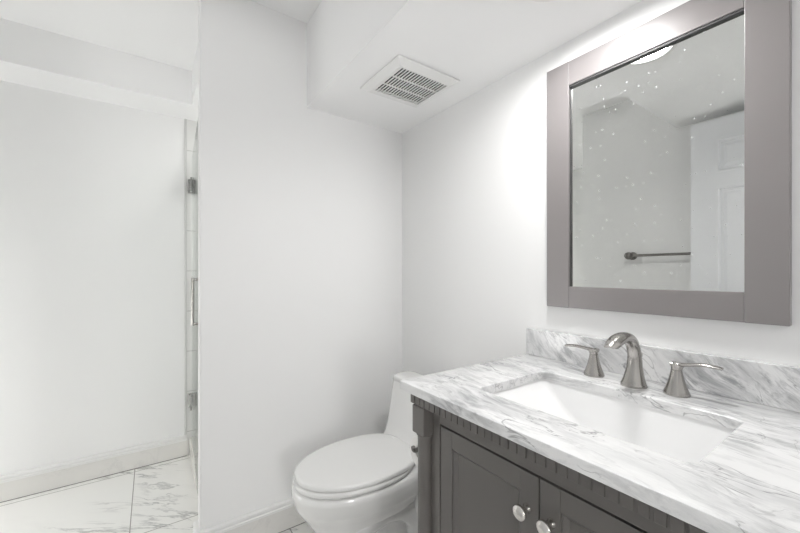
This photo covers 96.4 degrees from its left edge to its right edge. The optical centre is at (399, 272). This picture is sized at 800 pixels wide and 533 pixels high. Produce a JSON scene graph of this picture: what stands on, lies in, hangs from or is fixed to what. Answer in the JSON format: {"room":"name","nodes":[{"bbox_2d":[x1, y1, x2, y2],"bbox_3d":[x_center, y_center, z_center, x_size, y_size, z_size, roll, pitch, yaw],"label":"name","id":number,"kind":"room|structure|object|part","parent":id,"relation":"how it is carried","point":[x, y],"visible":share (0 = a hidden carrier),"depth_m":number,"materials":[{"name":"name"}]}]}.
{"room":"bathroom","nodes":[
{"label":"bathroom","id":0,"kind":"room"},
{"bbox_2d":[0,80,196,474],"bbox_3d":[-1.805,-0.005,2.116,2.897,2.390,0.124,0,0,-35],"label":"wall","id":1,"kind":"structure","parent":0,"point":[92,191],"depth_m":2.06,"materials":[{"name":"white paint"}]},
{"bbox_2d":[0,435,186,502],"bbox_3d":[-2.163,1.121,1.784,1.890,0.137,0.020,0,0,-35],"label":"baseboard","id":2,"kind":"structure","parent":1,"relation":"attached to","point":[28,482],"depth_m":2.04,"materials":[{"name":"painted wood"},{"name":"white paint"}]},
{"bbox_2d":[184,119,186,434],"bbox_3d":[-1.395,0.026,2.325,0.014,2.053,0.010,0,0,-35],"label":"trim","id":3,"kind":"structure","parent":1,"relation":"attached to","point":[185,120],"depth_m":2.32,"materials":[{"name":"grey tile"}]},
{"bbox_2d":[0,455,313,532],"bbox_3d":[-0.236,1.220,-0.012,3.200,0.060,5.450,0,0,-35],"label":"floor","id":4,"kind":"structure","parent":0,"point":[162,497],"depth_m":1.83,"materials":[{"name":"tile"}]},
{"bbox_2d":[292,371,422,532],"bbox_3d":[-0.109,0.846,1.492,0.677,0.688,0.390,0,0,-35],"label":"toilet","id":5,"kind":"object","parent":4,"relation":"on","point":[368,483],"visible":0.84,"depth_m":1.36,"materials":[{"name":"white ceramic"}]},
{"bbox_3d":[-0.176,0.779,1.446,0.505,0.020,0.366,0,0,-35],"label":"seat","id":6,"kind":"part","parent":5,"relation":"part of","materials":[{"name":"white plastic"}]},
{"bbox_3d":[-0.175,0.756,1.446,0.494,0.020,0.360,0,0,-35],"label":"lid","id":7,"kind":"part","parent":5,"relation":"part of","materials":[{"name":"white plastic"}]},
{"bbox_3d":[-0.151,0.990,1.463,0.575,0.400,0.374,0,0,-35],"label":"bowl","id":8,"kind":"part","parent":5,"relation":"part of","materials":[{"name":"white ceramic"}]},
{"bbox_3d":[0.076,0.778,1.621,0.222,0.504,0.386,0,0,-35],"label":"tank","id":9,"kind":"part","parent":5,"relation":"part of","materials":[{"name":"white ceramic"}]},
{"bbox_3d":[0.116,0.513,1.649,0.129,0.024,0.390,0,0,-35],"label":"tank lid","id":10,"kind":"part","parent":5,"relation":"part of","materials":[{"name":"white ceramic"}]},
{"bbox_2d":[411,394,707,532],"bbox_3d":[0.483,0.759,0.861,0.567,0.862,0.804,0,0,-35],"label":"vanity cabinet","id":11,"kind":"object","parent":4,"relation":"on","point":[472,478],"visible":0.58,"depth_m":0.80,"materials":[{"name":"grey paint"}]},
{"bbox_2d":[411,445,417,452],"bbox_3d":[0.131,0.542,1.112,0.193,0.048,0.077,0,0,-35],"label":"toilet paper holder","id":12,"kind":"object","parent":11,"relation":"attached to","point":[414,449],"visible":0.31,"depth_m":1.08,"materials":[{"name":"silver metal"}]},
{"bbox_2d":[410,435,417,466],"bbox_3d":[0.101,0.554,1.128,0.100,0.100,0.100,0,0,-35],"label":"toilet paper roll","id":13,"kind":"object","parent":12,"relation":"hanging from","point":[414,441],"visible":0.12,"depth_m":1.12,"materials":[{"name":"white paper"}]},
{"bbox_3d":[0.071,0.410,1.006,0.052,0.076,0.052,0,0,-35],"label":"post","id":14,"kind":"part","parent":11,"relation":"part of","materials":[{"name":"grey paint"}]},
{"bbox_3d":[0.203,0.735,0.848,0.020,0.642,0.211,0,0,-35],"label":"door rail","id":15,"kind":"part","parent":11,"relation":"part of","materials":[{"name":"grey paint"}]},
{"bbox_3d":[0.207,0.735,0.851,0.007,0.602,0.257,0,0,-35],"label":"door","id":16,"kind":"part","parent":11,"relation":"part of","materials":[{"name":"grey paint"}]},
{"bbox_3d":[0.251,0.488,0.732,0.034,0.032,0.032,0,0,-35],"label":"knob","id":17,"kind":"part","parent":11,"relation":"part of","materials":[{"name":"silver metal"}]},
{"bbox_3d":[0.282,0.488,0.687,0.034,0.032,0.032,0,0,-35],"label":"knob","id":18,"kind":"part","parent":11,"relation":"part of","materials":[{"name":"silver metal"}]},
{"bbox_3d":[0.379,0.735,0.605,0.007,0.602,0.257,0,0,-35],"label":"door","id":19,"kind":"part","parent":11,"relation":"part of","materials":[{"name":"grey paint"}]},
{"bbox_2d":[400,354,799,532],"bbox_3d":[0.473,0.316,0.854,0.599,0.024,0.806,0,0,-35],"label":"countertop","id":20,"kind":"structure","parent":11,"relation":"on","point":[750,482],"depth_m":0.63,"materials":[{"name":"white stone"}]},
{"bbox_2d":[491,379,734,462],"bbox_3d":[0.456,0.406,0.838,0.338,0.156,0.503,0,0,-35],"label":"sink basin","id":21,"kind":"object","parent":20,"relation":"in","point":[686,439],"visible":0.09,"depth_m":0.91,"materials":[{"name":"white ceramic"}]},
{"bbox_2d":[564,332,723,397],"bbox_3d":[0.585,0.230,0.943,0.182,0.152,0.383,0,0,-35],"label":"faucet","id":22,"kind":"object","parent":20,"relation":"on","point":[633,377],"visible":1,"depth_m":0.94,"materials":[{"name":"silver metal"}]},
{"bbox_3d":[0.553,0.232,1.092,0.026,0.021,0.101,0,0,-35],"label":"lever","id":23,"kind":"part","parent":22,"relation":"part of","materials":[{"name":"silver metal"}]},
{"bbox_3d":[0.575,0.272,1.060,0.056,0.062,0.056,0,0,-35],"label":"handle","id":24,"kind":"part","parent":22,"relation":"part of","materials":[{"name":"silver metal"}]},
{"bbox_3d":[0.586,0.230,0.932,0.170,0.152,0.063,0,0,-35],"label":"spout","id":25,"kind":"part","parent":22,"relation":"part of","materials":[{"name":"silver metal"}]},
{"bbox_3d":[0.691,0.272,0.894,0.056,0.062,0.056,0,0,-35],"label":"handle","id":26,"kind":"part","parent":22,"relation":"part of","materials":[{"name":"silver metal"}]},
{"bbox_3d":[0.714,0.229,0.861,0.026,0.027,0.102,0,0,-35],"label":"lever","id":27,"kind":"part","parent":22,"relation":"part of","materials":[{"name":"silver metal"}]},
{"bbox_3d":[0.374,0.735,0.602,0.020,0.642,0.211,0,0,-35],"label":"door rail","id":28,"kind":"part","parent":11,"relation":"part of","materials":[{"name":"grey paint"}]},
{"bbox_2d":[0,0,321,70],"bbox_3d":[-0.236,-1.230,-0.012,3.200,0.060,5.450,0,0,-35],"label":"ceiling","id":29,"kind":"structure","parent":0,"point":[162,31],"depth_m":1.70,"materials":[{"name":"white paint"}]},
{"bbox_2d":[0,18,191,119],"bbox_3d":[-2.092,-1.100,1.691,1.900,0.200,0.254,0,0,-35],"label":"ceiling beam","id":30,"kind":"structure","parent":29,"relation":"attached to","point":[30,56],"depth_m":1.90,"materials":[{"name":"white paint"}]},
{"bbox_2d":[188,44,197,120],"bbox_3d":[-0.707,-1.100,2.219,0.977,0.200,0.963,0,0,-35],"label":"wall","id":31,"kind":"structure","parent":0,"point":[193,116],"depth_m":2.05,"materials":[{"name":"white paint"}]},
{"bbox_2d":[198,0,401,529],"bbox_3d":[-0.424,-0.005,1.783,1.012,2.390,0.075,0,0,-35],"label":"wall","id":32,"kind":"structure","parent":0,"point":[302,205],"depth_m":1.64,"materials":[{"name":"white paint"}]},
{"bbox_2d":[189,437,197,493],"bbox_3d":[-1.058,1.134,1.974,0.110,0.112,0.963,0,0,-35],"label":"trim","id":33,"kind":"structure","parent":32,"relation":"attached to","point":[191,454],"depth_m":2.15,"materials":[{"name":"stone"}]},
{"bbox_2d":[193,520,199,532],"bbox_3d":[-0.847,1.121,1.487,0.020,0.137,0.073,0,0,-35],"label":"wall","id":34,"kind":"structure","parent":32,"relation":"attached to","point":[195,523],"depth_m":1.49,"materials":[{"name":"paint"}]},
{"bbox_2d":[188,121,197,490],"bbox_3d":[-1.107,0.162,1.947,0.067,1.813,0.947,0,0,-32],"label":"shower door","id":35,"kind":"structure","parent":34,"relation":"attached to","point":[192,184],"depth_m":2.08,"materials":[{"name":"clear glass"}]},
{"bbox_3d":[-0.969,0.139,1.723,0.067,0.229,0.015,0,0,-32],"label":"pull handle","id":36,"kind":"part","parent":35,"relation":"part of","materials":[{"name":"silver metal"}]},
{"bbox_3d":[-1.107,0.162,1.940,0.008,1.813,0.935,0,0,-32],"label":"glass panel","id":37,"kind":"part","parent":35,"relation":"part of","materials":[{"name":"clear glass"}]},
{"bbox_2d":[199,0,201,529],"bbox_3d":[-0.818,-0.073,1.467,0.009,2.253,0.010,0,0,-35],"label":"trim","id":38,"kind":"structure","parent":32,"relation":"attached to","point":[200,1],"depth_m":1.46,"materials":[{"name":"white paint"}]},
{"bbox_2d":[196,497,304,532],"bbox_3d":[-0.403,1.121,1.740,1.027,0.137,0.020,0,0,-35],"label":"baseboard","id":39,"kind":"structure","parent":32,"relation":"attached to","point":[278,517],"depth_m":1.60,"materials":[{"name":"painted wood"},{"name":"white paint"}]},
{"bbox_2d":[307,0,641,132],"bbox_3d":[0.276,-0.998,1.172,0.560,0.405,1.728,0,0,-35],"label":"ceiling","id":40,"kind":"structure","parent":0,"point":[476,43],"depth_m":1.28,"materials":[{"name":"white paint"}]},
{"bbox_2d":[360,55,459,107],"bbox_3d":[0.038,-0.784,1.503,0.308,0.021,0.291,0,0,-35],"label":"ceiling vent","id":41,"kind":"object","parent":40,"relation":"in","point":[404,80],"visible":1,"depth_m":1.47,"materials":[{"name":"white plastic"}]},
{"bbox_2d":[375,68,446,104],"bbox_3d":[0.043,-0.777,1.500,0.232,0.005,0.202,0,0,-35],"label":"grille","id":42,"kind":"object","parent":41,"relation":"attached to","point":[411,86],"depth_m":1.49,"materials":[{"name":"white plastic"}]},
{"bbox_2d":[532,0,553,1],"bbox_3d":[0.415,-0.798,0.954,0.184,0.014,0.184,0,0,-35],"label":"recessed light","id":43,"kind":"object","parent":40,"relation":"in","point":[532,0],"visible":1,"depth_m":1.04,"materials":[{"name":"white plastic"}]},
{"bbox_2d":[402,0,799,374],"bbox_3d":[0.249,-0.005,1.789,0.100,2.390,3.010,0,0,-35],"label":"wall","id":44,"kind":"structure","parent":0,"point":[474,172],"depth_m":1.46,"materials":[{"name":"white paint"}]},
{"bbox_2d":[526,328,799,412],"bbox_3d":[0.712,0.256,1.019,0.020,0.096,0.804,0,0,-35],"label":"backsplash","id":45,"kind":"structure","parent":44,"relation":"attached to","point":[764,383],"depth_m":0.92,"materials":[{"name":"white stone"}]},
{"bbox_2d":[547,0,791,325],"bbox_3d":[0.700,-0.297,1.036,0.022,0.832,0.590,0,0,-35],"label":"wall mirror","id":46,"kind":"object","parent":44,"relation":"attached to","point":[669,140],"visible":1,"depth_m":0.96,"materials":[{"name":"grey paint"}]},
{"bbox_3d":[0.702,0.082,1.033,0.021,0.072,0.434,0,0,-35],"label":"frame rail","id":47,"kind":"part","parent":46,"relation":"part of","materials":[{"name":"grey paint"}]},
{"bbox_3d":[0.702,-0.672,1.033,0.021,0.080,0.434,0,0,-35],"label":"frame rail","id":48,"kind":"part","parent":46,"relation":"part of","materials":[{"name":"grey paint"}]},
{"bbox_2d":[571,12,743,291],"bbox_3d":[0.706,-0.293,1.036,0.005,0.678,0.434,0,0,-35],"label":"mirror glass","id":49,"kind":"object","parent":46,"relation":"on","point":[657,128],"depth_m":0.99,"materials":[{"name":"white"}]}
]}

══════════

◆ TASK REQUIREMENTS
Exactly how many lines of the listing hold the word "painted"? State only the number.

◆ RESPONSE TO THIS TASK
2